Unlike conventional X-ray scanography,
The scanograph itself does not expose the patient to X-rays, and it is possible to reduce the amount of X-ray exposure even in a total CT examination.

[Brief description of drawings]

FIG. 1 is a perspective view showing a gantry and a bed of a scano photographing apparatus according to an embodiment of the present invention.

FIG. 2 is a plan view showing a guide layer formed on a top plate.

FIG. 3 is a schematic horizontal cross-sectional view of a guide layer formed on a top plate.

FIG. 4 is a layout view showing a probe moving mechanism of the ultrasonic probe as seen from a lateral direction.

FIG. 5 is an explanatory view for explaining attachment of the ultrasonic probe to a belt and a pipe.
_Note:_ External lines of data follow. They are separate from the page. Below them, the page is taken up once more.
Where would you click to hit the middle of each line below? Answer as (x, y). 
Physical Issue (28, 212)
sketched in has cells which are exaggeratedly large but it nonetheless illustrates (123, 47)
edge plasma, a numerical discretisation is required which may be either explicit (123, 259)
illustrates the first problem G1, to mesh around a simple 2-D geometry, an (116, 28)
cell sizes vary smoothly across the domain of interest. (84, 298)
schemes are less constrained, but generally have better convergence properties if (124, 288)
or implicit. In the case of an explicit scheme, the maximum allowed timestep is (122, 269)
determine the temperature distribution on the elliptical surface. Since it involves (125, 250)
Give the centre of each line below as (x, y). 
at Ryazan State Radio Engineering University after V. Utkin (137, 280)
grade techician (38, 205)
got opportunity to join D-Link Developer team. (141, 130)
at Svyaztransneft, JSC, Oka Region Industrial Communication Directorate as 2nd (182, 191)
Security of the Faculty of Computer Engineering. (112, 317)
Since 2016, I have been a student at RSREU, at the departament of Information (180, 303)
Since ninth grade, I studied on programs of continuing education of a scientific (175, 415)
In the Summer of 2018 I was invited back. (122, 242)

FIG. 6 is an explanatory view showing the movement of the motor when the ultrasonic probe is tilted in the lateral direction.

7 (a) and 7 (b) are explanatory views for explaining the inclination of the ultrasonic probe in the lateral direction.
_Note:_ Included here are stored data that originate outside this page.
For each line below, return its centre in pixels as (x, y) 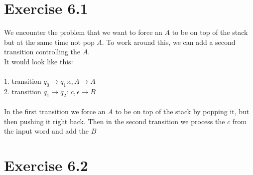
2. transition (23, 91)
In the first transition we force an (55, 111)
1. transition (23, 81)
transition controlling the (42, 52)
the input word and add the (47, 131)
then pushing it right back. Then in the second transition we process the (115, 121)
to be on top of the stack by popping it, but (182, 111)
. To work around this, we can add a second (169, 42)
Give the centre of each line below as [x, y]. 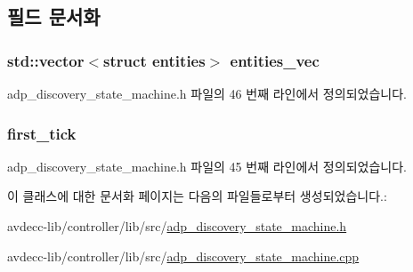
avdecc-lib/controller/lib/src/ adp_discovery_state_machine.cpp [183, 256]
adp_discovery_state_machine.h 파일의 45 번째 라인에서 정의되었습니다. [207, 166]
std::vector [46, 60]
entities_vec [275, 60]
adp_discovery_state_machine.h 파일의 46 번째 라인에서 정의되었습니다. [207, 93]
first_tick [42, 133]
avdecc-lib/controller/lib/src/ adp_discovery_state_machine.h [177, 226]
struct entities [154, 60]
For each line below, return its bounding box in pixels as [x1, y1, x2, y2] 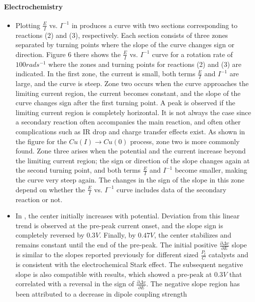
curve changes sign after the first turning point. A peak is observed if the [15, 97, 235, 108]
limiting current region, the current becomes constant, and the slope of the [15, 88, 241, 98]
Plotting [15, 20, 40, 30]
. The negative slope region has [146, 278, 240, 289]
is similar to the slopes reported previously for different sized [15, 249, 198, 260]
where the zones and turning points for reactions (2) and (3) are [48, 59, 242, 69]
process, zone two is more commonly [130, 136, 240, 146]
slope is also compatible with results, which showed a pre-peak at [15, 269, 212, 279]
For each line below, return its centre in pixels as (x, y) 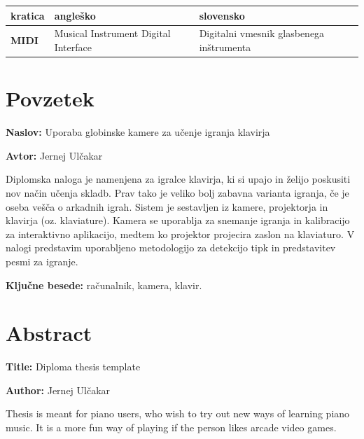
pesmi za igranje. (42, 261)
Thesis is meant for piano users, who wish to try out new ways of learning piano (178, 413)
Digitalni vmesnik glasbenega (262, 33)
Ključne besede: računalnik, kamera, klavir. (104, 285)
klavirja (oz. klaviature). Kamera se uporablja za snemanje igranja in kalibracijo (178, 220)
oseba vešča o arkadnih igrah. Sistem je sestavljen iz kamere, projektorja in (167, 206)
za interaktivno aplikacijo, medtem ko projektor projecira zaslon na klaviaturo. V (180, 234)
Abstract (49, 333)

FIG. 8 is an explanatory diagram showing the movement of the motor when the ultrasonic probe is tilted in the body axis direction.

FIG. 9 is a block diagram of an electric system of the entire scanner.
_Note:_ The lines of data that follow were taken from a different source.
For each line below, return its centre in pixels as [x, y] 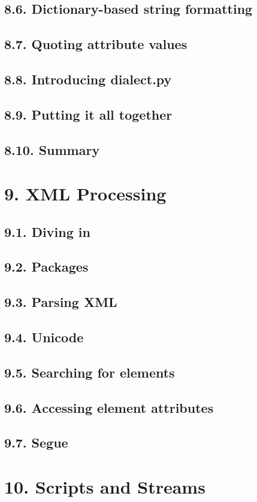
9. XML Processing [85, 194]
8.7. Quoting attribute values [96, 44]
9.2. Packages [46, 267]
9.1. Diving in [47, 231]
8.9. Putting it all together [88, 114]
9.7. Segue [36, 442]
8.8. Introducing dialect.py [88, 79]
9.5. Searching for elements [90, 372]
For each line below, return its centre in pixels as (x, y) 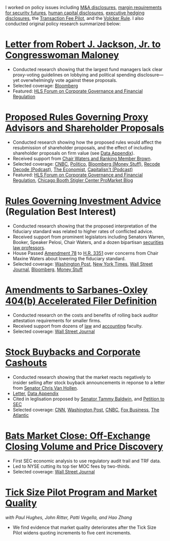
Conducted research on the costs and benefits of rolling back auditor (85, 315)
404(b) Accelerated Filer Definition (81, 301)
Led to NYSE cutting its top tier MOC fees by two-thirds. (72, 466)
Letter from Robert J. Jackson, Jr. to (83, 44)
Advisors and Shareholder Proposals (85, 128)
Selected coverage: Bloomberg (45, 85)
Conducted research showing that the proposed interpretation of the (85, 226)
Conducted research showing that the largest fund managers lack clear (88, 69)
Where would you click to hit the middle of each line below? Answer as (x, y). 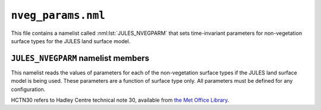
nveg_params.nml (58, 15)
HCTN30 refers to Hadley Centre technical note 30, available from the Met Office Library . (120, 100)
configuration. (28, 89)
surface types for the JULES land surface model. (71, 41)
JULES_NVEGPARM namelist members (80, 58)
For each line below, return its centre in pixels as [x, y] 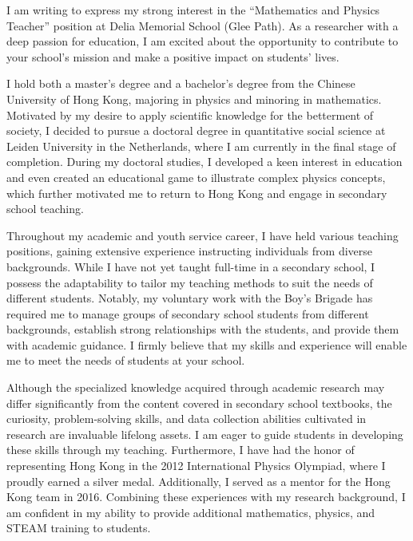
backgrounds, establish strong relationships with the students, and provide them [203, 329]
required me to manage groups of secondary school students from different [188, 313]
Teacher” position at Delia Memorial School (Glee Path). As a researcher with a [203, 25]
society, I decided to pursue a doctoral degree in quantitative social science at [196, 130]
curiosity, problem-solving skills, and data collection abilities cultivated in [187, 419]
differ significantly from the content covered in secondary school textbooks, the [199, 403]
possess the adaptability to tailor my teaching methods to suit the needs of [190, 282]
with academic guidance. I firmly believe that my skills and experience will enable [207, 344]

FIG. 10 is an explanatory diagram showing movement of the top plate to a scan start position during CT imaging.

11A and 11B are explanatory views showing inset display examples of an ultrasonic image and a CT image, respectively.

[Explanation of symbols]

 2 Bed 2a Bed base 2b Top plate 10L, 10R Guide layer 12L, 12R Ultrasonic probe 14 Probe moving mechanism 30 Transmitter / receiver unit 31 Image reconstruction unit 33 Monitor 34 Console 35 Probe position control unit 36 Local console

Claims (3)

[Claims] 1. An ultrasonic probe arranged on the back side of a top plate of an X-ray CT scanner with its ultrasonic radiation direction directed from the back side of the top plate to the front side, and the ultrasonic probe of the top plate of the top plate. An image that obtains an ultrasonic image of the subject on the top by driving the ultrasonic probe and a probe movable mechanism that holds the movable probe in the longitudinal direction, a probe position control unit that gives a probe movement command to the probe movable mechanism. A scanography apparatus for an X-ray CT scanner, comprising reconstructing means and a monitor for displaying an ultrasonic image obtained by the image reconstructing means. 2. A guide layer is formed on the top plate in two rows in the longitudinal direction of the top plate so that the front surface and the back surface of the top plate communicate with each other through a liquid, and the ultrasonic probes are arranged in the two rows. The ultrasonic wave emitting surface is closely attached to the back surface of the guide layer and is separately arranged, and the probe moving mechanism holds the two ultrasonic probes movably along the two rows of the guide layers. Scano device. 3. The probe moving mechanism includes a mechanism capable of inclining the ultrasonic probe in a longitudinal direction of the top plate and a lateral direction orthogonal to the longitudinal direction, and the probe position control means is provided in the probe moving mechanism. 3. The scanning device according to claim 2, further comprising means for commanding the inclination of the probe.